Task to complete:
For the word "clear", state how many lines of the records include it, with no other text.

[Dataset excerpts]
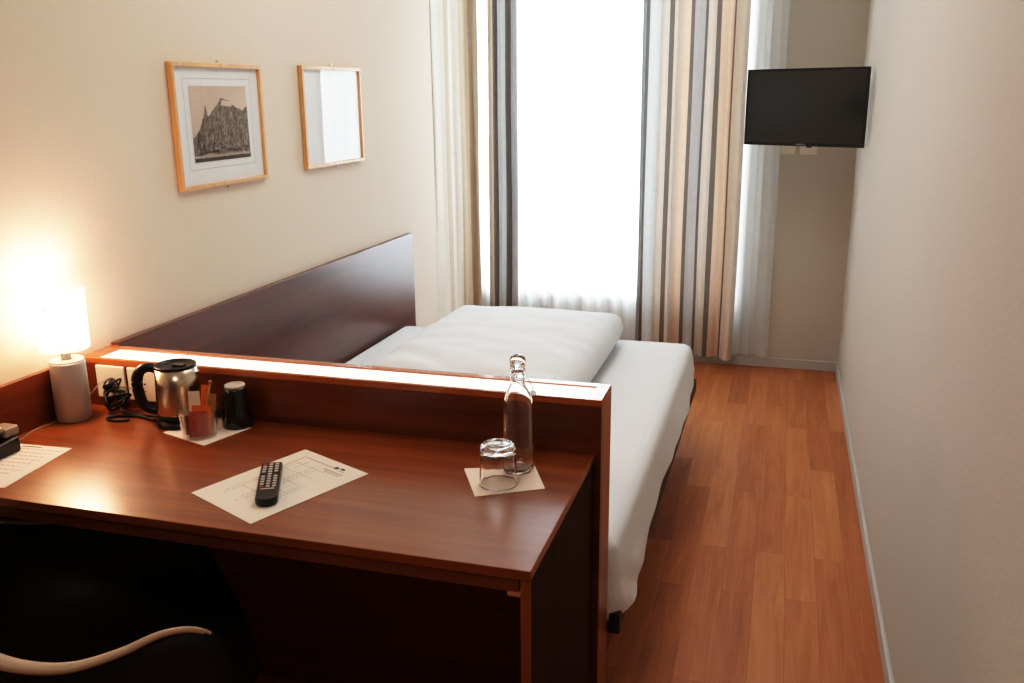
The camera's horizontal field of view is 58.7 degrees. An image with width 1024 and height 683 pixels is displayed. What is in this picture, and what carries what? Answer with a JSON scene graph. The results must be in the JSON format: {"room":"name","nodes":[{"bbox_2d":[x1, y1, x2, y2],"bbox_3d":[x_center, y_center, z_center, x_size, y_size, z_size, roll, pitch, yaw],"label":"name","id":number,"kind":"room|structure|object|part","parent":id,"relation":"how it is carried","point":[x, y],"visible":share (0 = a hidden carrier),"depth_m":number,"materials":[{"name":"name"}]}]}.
{"room":"hotel room","nodes":[
{"label":"hotel room","id":0,"kind":"room"},
{"bbox_2d":[0,0,439,384],"bbox_3d":[-1.086,-0.503,2.631,0.120,2.650,6.506,4,16,16],"label":"wall","id":1,"kind":"structure","parent":0,"point":[90,196],"depth_m":2.68,"materials":[{"name":"beige paint"}]},
{"bbox_2d":[0,368,55,435],"bbox_3d":[-1.197,0.527,2.241,0.015,0.869,0.539,4,16,16],"label":"backsplash","id":2,"kind":"structure","parent":1,"relation":"attached to","point":[27,402],"depth_m":2.21,"materials":[{"name":"brown wood"}]},
{"bbox_2d":[165,60,268,191],"bbox_3d":[-0.923,-0.689,2.900,0.018,0.397,0.483,4,16,16],"label":"picture","id":3,"kind":"object","parent":1,"relation":"attached to","point":[217,110],"visible":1,"depth_m":2.88,"materials":[{"name":"brown wood"}]},
{"bbox_2d":[188,86,250,162],"bbox_3d":[-0.925,-0.695,2.899,0.001,0.228,0.309,4,16,16],"label":"print","id":4,"kind":"object","parent":3,"relation":"attached to","point":[219,118],"depth_m":2.89},
{"bbox_2d":[111,233,415,362],"bbox_3d":[-0.786,0.159,3.569,0.025,0.875,2.095,4,16,16],"label":"headboard","id":5,"kind":"object","parent":1,"relation":"attached to","point":[334,311],"visible":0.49,"depth_m":3.54,"materials":[{"name":"brown wood"}]},
{"bbox_2d":[297,64,364,168],"bbox_3d":[-0.707,-0.892,3.608,0.018,0.399,0.492,4,16,16],"label":"picture","id":6,"kind":"object","parent":1,"relation":"attached to","point":[330,97],"visible":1,"depth_m":3.59,"materials":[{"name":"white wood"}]},
{"bbox_2d":[430,0,481,318],"bbox_3d":[-0.306,-1.107,4.850,0.038,2.480,0.430,8,18,30],"label":"curtain","id":7,"kind":"object","parent":1,"relation":"hanging from","point":[453,22],"visible":0.78,"depth_m":4.89,"materials":[{"name":"white fabric"}]},
{"bbox_2d":[255,362,884,682],"bbox_3d":[0.010,0.868,2.754,2.335,0.080,6.656,4,16,16],"label":"floor","id":8,"kind":"structure","parent":0,"point":[753,570],"depth_m":3.11,"materials":[{"name":"brown wood"}]},
{"bbox_2d":[0,518,257,682],"bbox_3d":[-0.806,0.698,1.815,0.561,0.754,0.619,-8,17,-25],"label":"armchair","id":9,"kind":"object","parent":8,"relation":"on","point":[78,605],"visible":0.85,"depth_m":1.93,"materials":[{"name":"black leather"}]},
{"bbox_2d":[0,404,593,682],"bbox_3d":[-0.539,0.634,2.070,1.354,0.740,0.539,4,16,16],"label":"desk","id":10,"kind":"object","parent":8,"relation":"on","point":[416,512],"visible":0.8,"depth_m":1.83,"materials":[{"name":"brown wood"}]},
{"bbox_2d":[0,423,20,458],"bbox_3d":[-1.191,0.239,2.004,0.084,0.065,0.212,4,16,16],"label":"telephone","id":11,"kind":"object","parent":10,"relation":"on","point":[9,444],"visible":1,"depth_m":2.06,"materials":[{"name":"black plastic"}]},
{"bbox_2d":[0,444,71,487],"bbox_3d":[-1.104,0.271,2.009,0.145,0.001,0.229,2,15,10],"label":"information sheet","id":12,"kind":"object","parent":10,"relation":"on","point":[17,465],"visible":0.98,"depth_m":2.03,"materials":[{"name":"white paper"}]},
{"bbox_2d":[19,283,122,439],"bbox_3d":[-1.126,0.042,2.220,0.118,0.335,0.299,8,17,29],"label":"table lamp","id":13,"kind":"object","parent":10,"relation":"on","point":[59,310],"visible":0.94,"depth_m":2.22,"materials":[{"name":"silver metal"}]},
{"bbox_3d":[-1.157,0.220,2.198,0.018,0.003,0.151,4,16,16],"label":"cord","id":14,"kind":"part","parent":13,"relation":"part of","materials":[{"name":"brown plastic"}]},
{"bbox_3d":[-1.105,-0.057,2.231,0.118,0.151,0.118,4,16,16],"label":"lamp shade","id":15,"kind":"part","parent":13,"relation":"part of","materials":[{"name":"white fabric"}]},
{"bbox_3d":[-1.041,0.118,2.337,0.082,0.028,0.024,-7,16,-22],"label":"cord","id":16,"kind":"part","parent":13,"relation":"part of","materials":[{"name":"brown plastic"}]},
{"bbox_2d":[102,378,157,421],"bbox_3d":[-0.965,0.145,2.293,0.197,0.092,0.098,4,16,16],"label":"power cable","id":17,"kind":"object","parent":10,"relation":"on","point":[110,384],"visible":0.95,"depth_m":2.30,"materials":[{"name":"black rubber"}]},
{"bbox_2d":[131,358,200,430],"bbox_3d":[-0.841,0.124,2.241,0.159,0.158,0.114,4,16,16],"label":"kettle","id":18,"kind":"object","parent":10,"relation":"on","point":[173,378],"visible":0.84,"depth_m":2.20,"materials":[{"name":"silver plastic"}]},
{"bbox_3d":[-0.894,0.116,2.225,0.067,0.133,0.027,-1,15,-2],"label":"handle","id":19,"kind":"part","parent":18,"relation":"part of","materials":[{"name":"black plastic"}]},
{"bbox_3d":[-0.820,0.058,2.216,0.100,0.008,0.100,4,16,16],"label":"lid","id":20,"kind":"part","parent":18,"relation":"part of","materials":[{"name":"black plastic"}]},
{"bbox_2d":[163,417,250,445],"bbox_3d":[-0.738,0.215,2.205,0.157,0.001,0.139,10,18,33],"label":"napkin","id":21,"kind":"object","parent":10,"relation":"on","point":[222,433],"visible":0.57,"depth_m":2.17,"materials":[{"name":"beige paper"}]},
{"bbox_2d":[174,403,220,438],"bbox_3d":[-0.743,0.190,2.160,0.105,0.070,0.105,4,16,16],"label":"tub","id":22,"kind":"object","parent":21,"relation":"on","point":[218,408],"visible":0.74,"depth_m":2.15,"materials":[{"name":"clear glass"}]},
{"bbox_2d":[179,417,188,434],"bbox_3d":[-0.770,0.200,2.151,0.036,0.051,0.010,2,15,10],"label":"sachet","id":23,"kind":"object","parent":22,"relation":"in","point":[184,421],"visible":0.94,"depth_m":2.15,"materials":[{"name":"brown paper"}]},
{"bbox_2d":[188,391,199,411],"bbox_3d":[-0.751,0.167,2.161,0.028,0.105,0.007,-4,16,-12],"label":"sachet","id":24,"kind":"object","parent":22,"relation":"in","point":[193,396],"visible":0.43,"depth_m":2.15,"materials":[{"name":"beige paper"}]},
{"bbox_2d":[188,411,207,436],"bbox_3d":[-0.736,0.194,2.136,0.045,0.068,0.010,-6,16,-18],"label":"sachet","id":25,"kind":"object","parent":22,"relation":"in","point":[198,423],"visible":1,"depth_m":2.13,"materials":[{"name":"paper"}]},
{"bbox_2d":[192,405,210,434],"bbox_3d":[-0.733,0.186,2.151,0.051,0.078,0.004,-4,16,-14],"label":"sachet","id":26,"kind":"object","parent":22,"relation":"in","point":[195,408],"visible":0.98,"depth_m":2.15,"materials":[{"name":"orange paper"}]},
{"bbox_2d":[200,385,207,404],"bbox_3d":[-0.734,0.159,2.166,0.032,0.119,0.004,-4,16,-12],"label":"sachet","id":27,"kind":"object","parent":22,"relation":"in","point":[204,388],"visible":0.41,"depth_m":2.16,"materials":[{"name":"orange paper"}]},
{"bbox_2d":[206,380,211,404],"bbox_3d":[-0.723,0.155,2.158,0.035,0.130,0.008,-6,16,-19],"label":"stirrer","id":28,"kind":"object","parent":22,"relation":"in","point":[209,381],"visible":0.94,"depth_m":2.15,"materials":[{"name":"brown wood"}]},
{"bbox_2d":[206,393,216,431],"bbox_3d":[-0.717,0.170,2.166,0.037,0.100,0.007,-2,15,-6],"label":"sachet","id":29,"kind":"object","parent":22,"relation":"in","point":[212,397],"visible":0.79,"depth_m":2.16,"materials":[{"name":"brown paper"}]},
{"bbox_2d":[222,381,253,429],"bbox_3d":[-0.672,0.154,2.222,0.076,0.105,0.076,4,16,16],"label":"cup","id":30,"kind":"object","parent":21,"relation":"on","point":[237,413],"visible":1,"depth_m":2.20,"materials":[{"name":"black ceramic"}]},
{"bbox_3d":[-0.625,0.372,1.748,1.332,0.026,0.020,4,16,16],"label":"rail","id":31,"kind":"part","parent":10,"relation":"part of","materials":[{"name":"brown wood"}]},
{"bbox_2d":[191,449,367,523],"bbox_3d":[-0.482,0.295,1.899,0.218,0.001,0.305,11,19,37],"label":"leaflet","id":32,"kind":"object","parent":10,"relation":"on","point":[306,474],"visible":0.77,"depth_m":1.89,"materials":[{"name":"white paper"}]},
{"bbox_2d":[255,462,282,506],"bbox_3d":[-0.500,0.292,1.874,0.044,0.019,0.190,-3,15,-10],"label":"remote control","id":33,"kind":"object","parent":32,"relation":"on","point":[268,487],"visible":1,"depth_m":1.85,"materials":[{"name":"black plastic"}]},
{"bbox_2d":[464,466,544,496],"bbox_3d":[-0.014,0.288,1.909,0.152,0.001,0.145,-4,15,-11],"label":"napkin","id":34,"kind":"object","parent":10,"relation":"on","point":[530,481],"visible":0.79,"depth_m":1.88,"materials":[{"name":"beige paper"}]},
{"bbox_2d":[479,438,517,490],"bbox_3d":[-0.029,0.251,1.873,0.081,0.089,0.081,4,16,16],"label":"tumbler","id":35,"kind":"object","parent":34,"relation":"on","point":[498,465],"visible":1,"depth_m":1.84,"materials":[{"name":"clear glass"}]},
{"bbox_2d":[502,354,535,474],"bbox_3d":[0.013,0.151,1.921,0.068,0.257,0.068,-3,15,-10],"label":"bottle","id":36,"kind":"object","parent":34,"relation":"on","point":[517,407],"visible":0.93,"depth_m":1.90,"materials":[{"name":"clear glass"}]},
{"bbox_3d":[0.102,0.686,1.890,0.019,0.720,0.535,4,16,16],"label":"panel","id":37,"kind":"part","parent":10,"relation":"part of","materials":[{"name":"brown wood"}]},
{"bbox_2d":[82,345,611,682],"bbox_3d":[-0.446,0.488,2.358,1.385,0.868,0.119,4,16,16],"label":"partition","id":38,"kind":"structure","parent":8,"relation":"on","point":[308,622],"depth_m":2.26,"materials":[{"name":"brown wood"}]},
{"bbox_3d":[-1.093,0.035,2.424,0.049,0.016,0.084,4,16,16],"label":"rail","id":39,"kind":"part","parent":38,"relation":"part of","materials":[{"name":"brown wood"}]},
{"bbox_2d":[95,365,127,396],"bbox_3d":[-1.040,0.105,2.364,0.087,0.087,0.010,4,16,16],"label":"power socket","id":40,"kind":"object","parent":38,"relation":"attached to","point":[103,372],"visible":0.44,"depth_m":2.35,"materials":[{"name":"beige plastic"}]},
{"bbox_2d":[126,367,155,401],"bbox_3d":[-0.947,0.111,2.338,0.087,0.087,0.010,4,16,16],"label":"power socket","id":41,"kind":"object","parent":38,"relation":"attached to","point":[148,378],"visible":0.38,"depth_m":2.33,"materials":[{"name":"beige plastic"}]},
{"bbox_3d":[-0.466,0.091,2.197,1.385,0.016,0.011,4,16,16],"label":"rail","id":42,"kind":"part","parent":38,"relation":"part of","materials":[{"name":"brown wood"}]},
{"bbox_3d":[-0.443,0.079,2.238,1.305,0.008,0.083,4,16,16],"label":"light panel","id":43,"kind":"part","parent":38,"relation":"part of","materials":[{"name":"white"}]},
{"bbox_3d":[-0.437,0.065,2.291,1.385,0.016,0.024,4,16,16],"label":"rail","id":44,"kind":"part","parent":38,"relation":"part of","materials":[{"name":"brown wood"}]},
{"bbox_3d":[0.198,0.123,2.054,0.030,0.016,0.084,4,16,16],"label":"rail","id":45,"kind":"part","parent":38,"relation":"part of","materials":[{"name":"brown wood"}]},
{"bbox_3d":[0.212,0.538,2.182,0.019,0.852,0.100,4,16,16],"label":"panel","id":46,"kind":"part","parent":38,"relation":"part of","materials":[{"name":"brown wood"}]},
{"bbox_2d":[607,379,695,633],"bbox_3d":[-0.109,0.414,3.411,1.385,0.454,2.025,4,16,16],"label":"bed","id":47,"kind":"object","parent":8,"relation":"on","point":[615,621],"visible":0.09,"depth_m":2.85,"materials":[{"name":"grey paint"}]},
{"bbox_2d":[345,326,693,619],"bbox_3d":[-0.116,0.310,3.322,1.411,0.227,1.933,4,16,16],"label":"sheet","id":48,"kind":"object","parent":47,"relation":"on","point":[652,383],"visible":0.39,"depth_m":3.06,"materials":[{"name":"white fabric"}]},
{"bbox_2d":[371,305,623,382],"bbox_3d":[-0.031,0.029,3.584,0.780,0.172,1.135,4,16,16],"label":"duvet","id":49,"kind":"object","parent":48,"relation":"on","point":[555,344],"visible":0.76,"depth_m":3.40,"materials":[{"name":"white fabric"}]},
{"bbox_2d":[732,0,869,361],"bbox_3d":[0.853,-1.217,5.198,2.095,2.650,0.300,4,16,16],"label":"wall","id":50,"kind":"structure","parent":0,"point":[814,199],"depth_m":4.95,"materials":[{"name":"beige paint"}]},
{"bbox_2d":[693,355,837,371],"bbox_3d":[0.827,0.075,5.391,2.082,0.055,0.013,4,16,16],"label":"baseboard","id":51,"kind":"structure","parent":50,"relation":"attached to","point":[735,359],"depth_m":5.20,"materials":[{"name":"grey"}]},
{"bbox_2d":[780,146,794,153],"bbox_3d":[1.475,-1.048,4.885,0.087,0.087,0.012,4,16,16],"label":"wall plate","id":52,"kind":"object","parent":50,"relation":"attached to","point":[784,149],"visible":0.52,"depth_m":4.88,"materials":[{"name":"beige plastic"}]},
{"bbox_2d":[800,146,816,154],"bbox_3d":[1.582,-1.041,4.854,0.087,0.087,0.012,4,16,16],"label":"wall plate","id":53,"kind":"object","parent":50,"relation":"attached to","point":[803,150],"visible":0.56,"depth_m":4.86,"materials":[{"name":"beige plastic"}]},
{"bbox_2d":[838,0,1023,682],"bbox_3d":[1.039,-0.358,2.023,0.120,2.650,6.506,4,16,16],"label":"wall","id":54,"kind":"structure","parent":0,"point":[931,356],"depth_m":2.02,"materials":[{"name":"beige paint"}]},
{"bbox_2d":[744,66,870,147],"bbox_3d":[1.496,-1.129,4.394,0.592,0.359,0.408,13,20,41],"label":"television","id":55,"kind":"object","parent":54,"relation":"attached to","point":[808,107],"visible":1,"depth_m":4.23,"materials":[{"name":"black plastic"}]},
{"bbox_2d":[835,363,894,682],"bbox_3d":[0.962,0.912,2.297,0.013,0.055,6.060,4,16,16],"label":"baseboard","id":56,"kind":"structure","parent":54,"relation":"attached to","point":[879,621],"depth_m":3.02,"materials":[{"name":"grey"}]},
{"bbox_3d":[-0.015,-1.767,2.039,2.335,0.080,6.656,4,16,16],"label":"ceiling","id":57,"kind":"structure","parent":0,"visible":0},
{"bbox_3d":[0.642,-2.402,4.682,1.780,0.087,0.160,4,16,16],"label":"rail","id":58,"kind":"object","parent":57,"relation":"attached to","visible":0},
{"bbox_2d":[487,0,517,306],"bbox_3d":[-0.050,-1.201,5.196,0.198,2.485,0.066,4,16,16],"label":"curtain","id":59,"kind":"object","parent":58,"relation":"hanging from","point":[501,14],"visible":0.85,"depth_m":5.22,"materials":[{"name":"grey fabric"}]},
{"bbox_2d":[476,0,789,356],"bbox_3d":[0.618,-1.173,5.070,1.704,2.485,0.065,4,16,16],"label":"sheer curtain","id":60,"kind":"object","parent":58,"relation":"hanging from","point":[579,62],"visible":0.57,"depth_m":5.14,"materials":[{"name":"white fabric"}]},
{"bbox_2d":[635,0,751,360],"bbox_3d":[0.966,-1.125,4.888,0.557,2.488,0.093,6,16,22],"label":"curtain","id":61,"kind":"object","parent":58,"relation":"hanging from","point":[695,53],"visible":0.98,"depth_m":4.93,"materials":[{"name":"beige fabric"}]}
]}

Solution below:
3